• **Task to carry out**:
Please copy out each line of the listing that contains the word "chaque".

*** Material supplied Section Begins ***

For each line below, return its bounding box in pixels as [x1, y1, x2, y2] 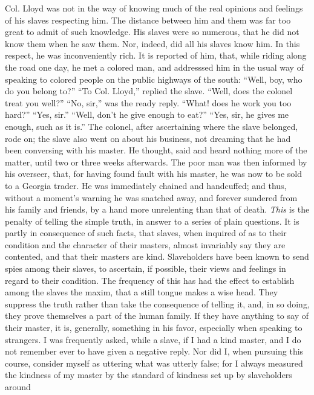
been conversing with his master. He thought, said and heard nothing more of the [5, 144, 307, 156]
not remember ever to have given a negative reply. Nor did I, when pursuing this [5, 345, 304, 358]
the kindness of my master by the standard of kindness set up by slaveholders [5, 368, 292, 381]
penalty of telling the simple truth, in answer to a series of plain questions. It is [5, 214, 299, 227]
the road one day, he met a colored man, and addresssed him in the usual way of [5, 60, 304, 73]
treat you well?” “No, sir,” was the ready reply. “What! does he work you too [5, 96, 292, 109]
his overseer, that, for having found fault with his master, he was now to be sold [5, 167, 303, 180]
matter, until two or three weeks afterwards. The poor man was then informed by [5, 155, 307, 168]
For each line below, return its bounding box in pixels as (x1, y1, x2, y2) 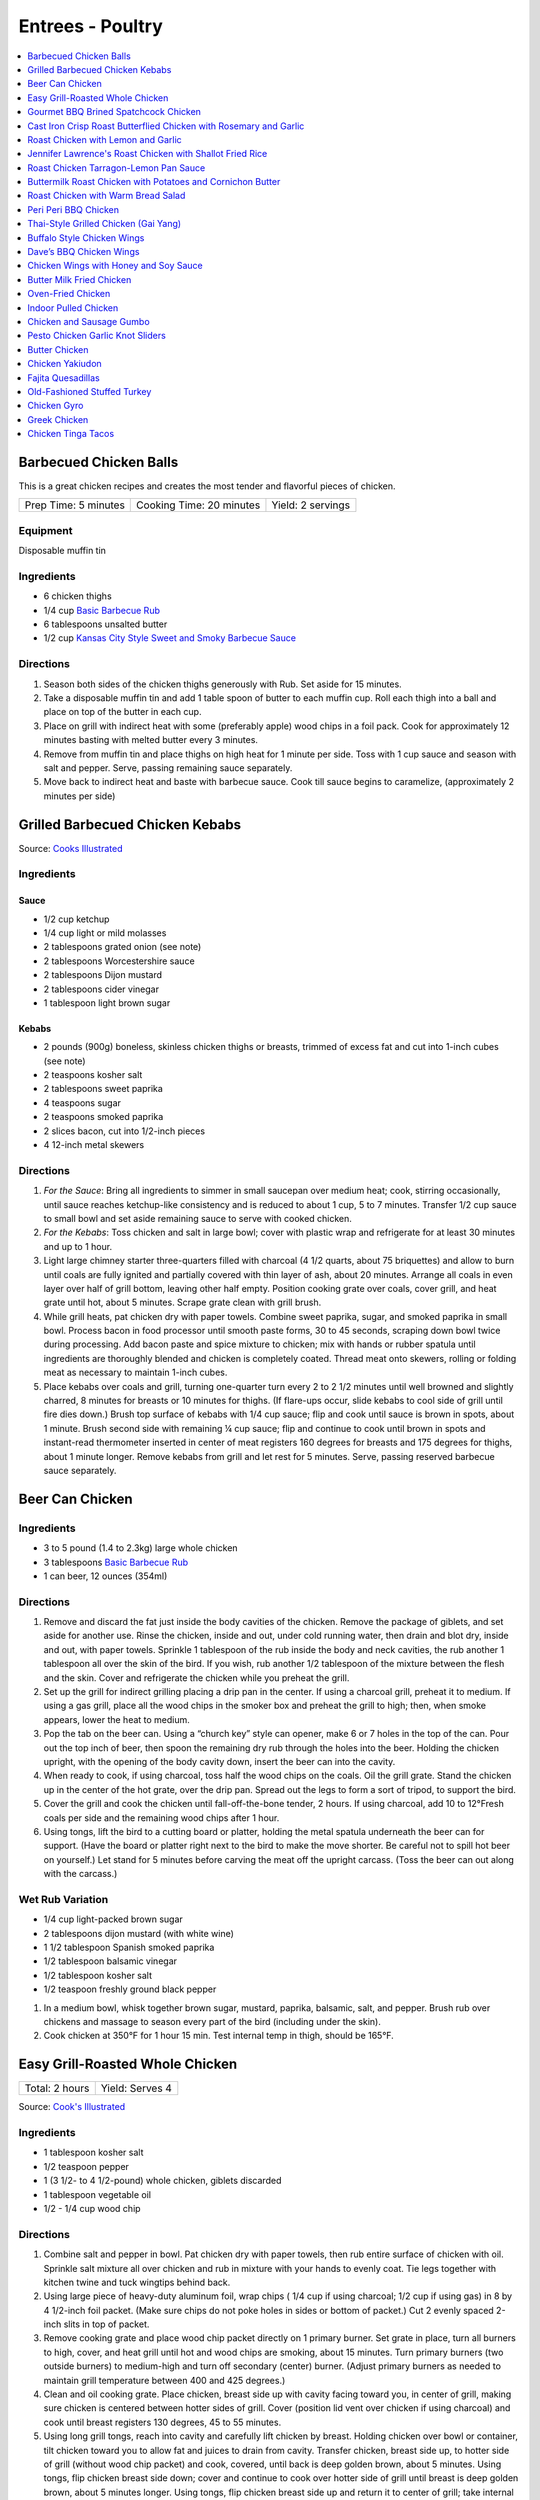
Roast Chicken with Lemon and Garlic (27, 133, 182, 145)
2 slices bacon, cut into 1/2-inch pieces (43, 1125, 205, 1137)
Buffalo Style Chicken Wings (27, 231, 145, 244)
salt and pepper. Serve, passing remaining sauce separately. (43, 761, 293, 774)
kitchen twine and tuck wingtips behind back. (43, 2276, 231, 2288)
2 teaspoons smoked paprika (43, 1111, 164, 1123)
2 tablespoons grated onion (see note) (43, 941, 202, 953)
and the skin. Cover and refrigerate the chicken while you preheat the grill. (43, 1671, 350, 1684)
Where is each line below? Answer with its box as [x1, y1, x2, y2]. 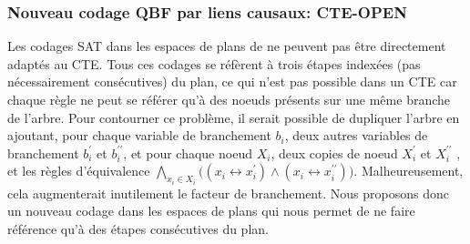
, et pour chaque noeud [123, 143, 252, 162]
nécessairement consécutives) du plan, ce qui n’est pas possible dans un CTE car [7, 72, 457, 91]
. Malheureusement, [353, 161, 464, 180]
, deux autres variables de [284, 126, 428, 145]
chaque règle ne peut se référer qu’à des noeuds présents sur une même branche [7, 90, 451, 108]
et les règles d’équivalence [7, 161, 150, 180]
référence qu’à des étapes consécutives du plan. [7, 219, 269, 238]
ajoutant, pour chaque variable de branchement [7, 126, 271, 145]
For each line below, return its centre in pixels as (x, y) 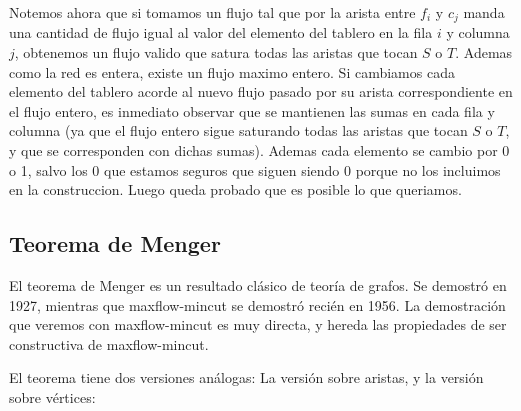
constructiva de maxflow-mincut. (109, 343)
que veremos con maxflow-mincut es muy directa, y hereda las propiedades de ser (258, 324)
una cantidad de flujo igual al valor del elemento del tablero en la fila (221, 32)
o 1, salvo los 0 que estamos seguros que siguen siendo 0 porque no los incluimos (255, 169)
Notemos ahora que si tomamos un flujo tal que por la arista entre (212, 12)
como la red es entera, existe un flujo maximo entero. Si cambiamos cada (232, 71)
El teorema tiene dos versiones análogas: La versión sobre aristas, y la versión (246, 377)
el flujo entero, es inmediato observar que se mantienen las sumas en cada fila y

*** Material supplied Section Ends ***

• **Problem solution**:
, et pour chaque noeud [123, 143, 252, 162]
chaque règle ne peut se référer qu’à des noeuds présents sur une même branche [7, 90, 451, 108]
ajoutant, pour chaque variable de branchement [7, 126, 271, 145]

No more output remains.